* _Data extracted from a collection_:
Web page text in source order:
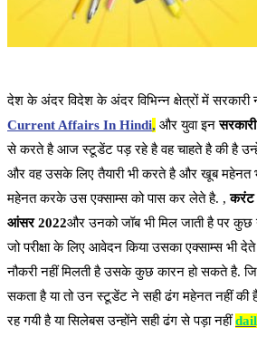
देश के अंदर विदेश के अंदर विभिन्न क्षेत्रों में सरकारी
Current Affairs In Hindi, और युवा इन
से करते है आज स्टूडेंट पड़ रहे है वह चाहते है की है उन्हें
और वह उसके लिए तैयारी भी करते है और खूब महेनत
महेनत करके उस एक्साम्स को पास कर लेते है. ,करंट
आंसर 2022और उनको जॉब भी मिल जाती है पर कुछ
जो परीक्षा के लिए आवेदन किया उसका एक्साम्स भी
नौकरी नहीं मिलती है उसके कुछ कारन हो सकते है.
सकता है या तो उन स्टूडेंट ने सही ढंग महेनत नहीं की
रह गयी है या सिलेबस उन्होंने सही ढंग से पड़ा नहीं
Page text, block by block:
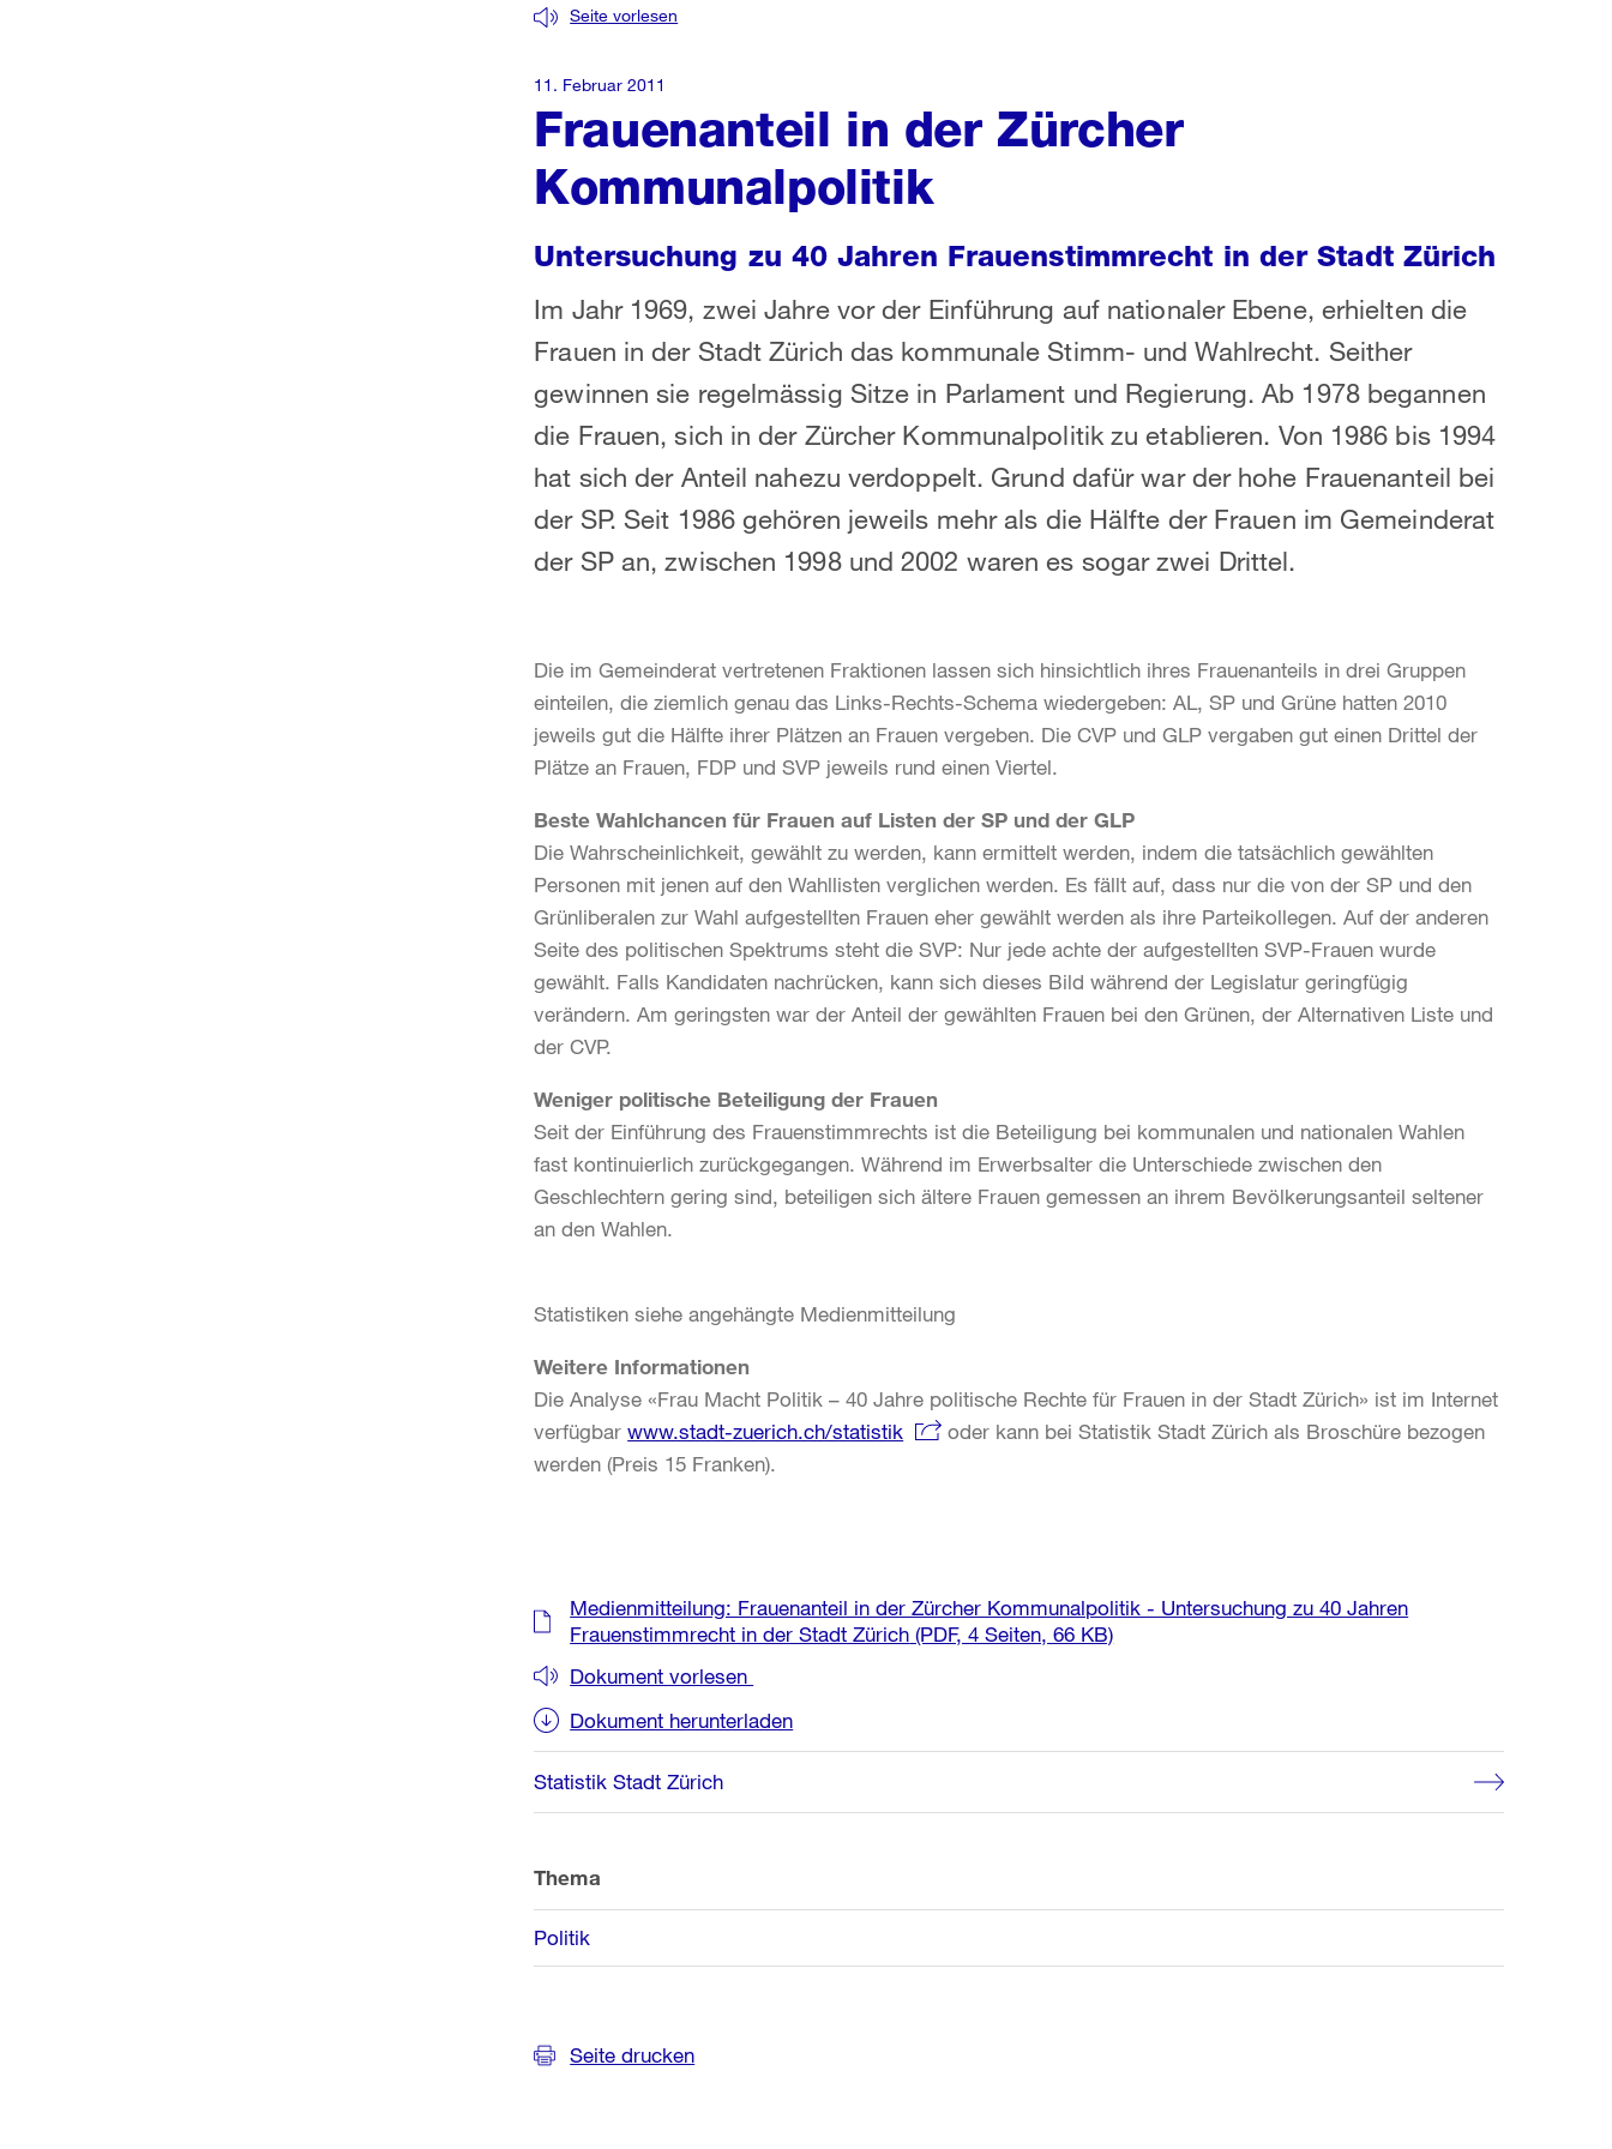
Frauenanteil in der Zürcher
Kommunalpolitik
Seite vorlesen
Untersuchung zu 40 Jahren Frauenstimmrecht in der Stadt Zürich
Im Jahr 1969, zwei Jahre vor der Einführung auf nationaler Ebene, erhielten die
Frauen in der Stadt Zürich das kommunale Stimm- und Wahlrecht. Seither
gewinnen sie regelmässig Sitze in Parlament und Regierung. Ab 1978 begannen
die Frauen, sich in der Zürcher Kommunalpolitik zu etablieren. Von 1986 bis 1994
hat sich der Anteil nahezu verdoppelt. Grund dafür war der hohe Frauenanteil bei
der SP. Seit 1986 gehören jeweils mehr als die Hälfte der Frauen im Gemeinderat
der SP an, zwischen 1998 und 2002 waren es sogar zwei Drittel.
11. Februar 2011
Die im Gemeinderat vertretenen Fraktionen lassen sich hinsichtlich ihres Frauenanteils in drei Gruppen
einteilen, die ziemlich genau das Links-Rechts-Schema wiedergeben: AL, SP und Grüne hatten 2010
jeweils gut die Hälfte ihrer Plätzen an Frauen vergeben. Die CVP und GLP vergaben gut einen Drittel der
Plätze an Frauen, FDP und SVP jeweils rund einen Viertel.
Beste Wahlchancen für Frauen auf Listen der SP und der GLP
Die Wahrscheinlichkeit, gewählt zu werden, kann ermittelt werden, indem die tatsächlich gewählten
Personen mit jenen auf den Wahllisten verglichen werden. Es fällt auf, dass nur die von der SP und den
Grünliberalen zur Wahl aufgestellten Frauen eher gewählt werden als ihre Parteikollegen. Auf der anderen
Seite des politischen Spektrums steht die SVP: Nur jede achte der aufgestellten SVP-Frauen wurde
gewählt. Falls Kandidaten nachrücken, kann sich dieses Bild während der Legislatur geringfügig
verändern. Am geringsten war der Anteil der gewählten Frauen bei den Grünen, der Alternativen Liste und
der CVP.
Weniger politische Beteiligung der Frauen
Seit der Einführung des Frauenstimmrechts ist die Beteiligung bei kommunalen und nationalen Wahlen
fast kontinuierlich zurückgegangen. Während im Erwerbsalter die Unterschiede zwischen den
Geschlechtern gering sind, beteiligen sich ältere Frauen gemessen an ihrem Bevölkerungsanteil seltener
an den Wahlen.
Statistiken siehe angehängte Medienmitteilung
Weitere Informationen
Die Analyse «Frau Macht Politik – 40 Jahre politische Rechte für Frauen in der Stadt Zürich» ist im Internet
verfügbarwww.stadt-zuerich.ch/statistik
oder kann bei Statistik Stadt Zürich als Broschüre bezogen
werden (Preis 15 Franken).
Weitere
Informationen
Medienmitteilung: Frauenanteil in der Zürcher Kommunalpolitik - Untersuchung zu 40 Jahren
Frauenstimmrecht in der Stadt Zürich (PDF, 4 Seiten, 66 KB)
Dokument vorlesen
Dokument herunterladen
Statistik Stadt Zürich
Thema
Politik
Seite drucken
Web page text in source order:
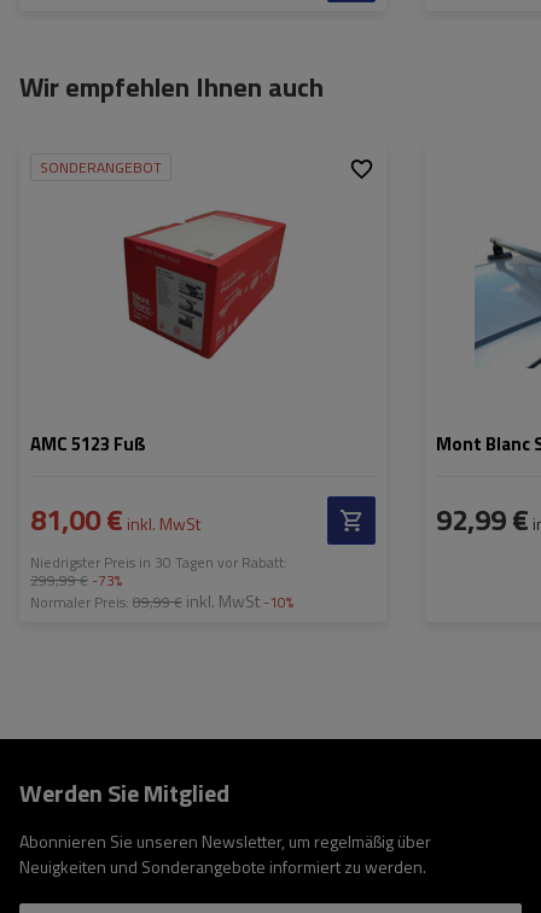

* _YOUR ASSIGNMENT_:
Reproduce only the lines of the records from the start up to and including the line that holds "der SP. Seit"; do not carry over any picture.

* _SOLUTION TO THE PROBLEM_:
Web page text in source order:
देश के अंदर विदेश के अंदर विभिन्न क्षेत्रों में सरकारी
Current Affairs In Hindi, और युवा इन
से करते है आज स्टूडेंट पड़ रहे है वह चाहते है की है उन्हें
और वह उसके लिए तैयारी भी करते है और खूब महेनत
महेनत करके उस एक्साम्स को पास कर लेते है. ,करंट
आंसर 2022और उनको जॉब भी मिल जाती है पर कुछ
जो परीक्षा के लिए आवेदन किया उसका एक्साम्स भी
नौकरी नहीं मिलती है उसके कुछ कारन हो सकते है.
सकता है या तो उन स्टूडेंट ने सही ढंग महेनत नहीं की
रह गयी है या सिलेबस उन्होंने सही ढंग से पड़ा नहीं
Page text, block by block:
Frauenanteil in der Zürcher
Kommunalpolitik
Seite vorlesen
Untersuchung zu 40 Jahren Frauenstimmrecht in der Stadt Zürich
Im Jahr 1969, zwei Jahre vor der Einführung auf nationaler Ebene, erhielten die
Frauen in der Stadt Zürich das kommunale Stimm- und Wahlrecht. Seither
gewinnen sie regelmässig Sitze in Parlament und Regierung. Ab 1978 begannen
die Frauen, sich in der Zürcher Kommunalpolitik zu etablieren. Von 1986 bis 1994
hat sich der Anteil nahezu verdoppelt. Grund dafür war der hohe Frauenanteil bei
der SP. Seit 1986 gehören jeweils mehr als die Hälfte der Frauen im Gemeinderat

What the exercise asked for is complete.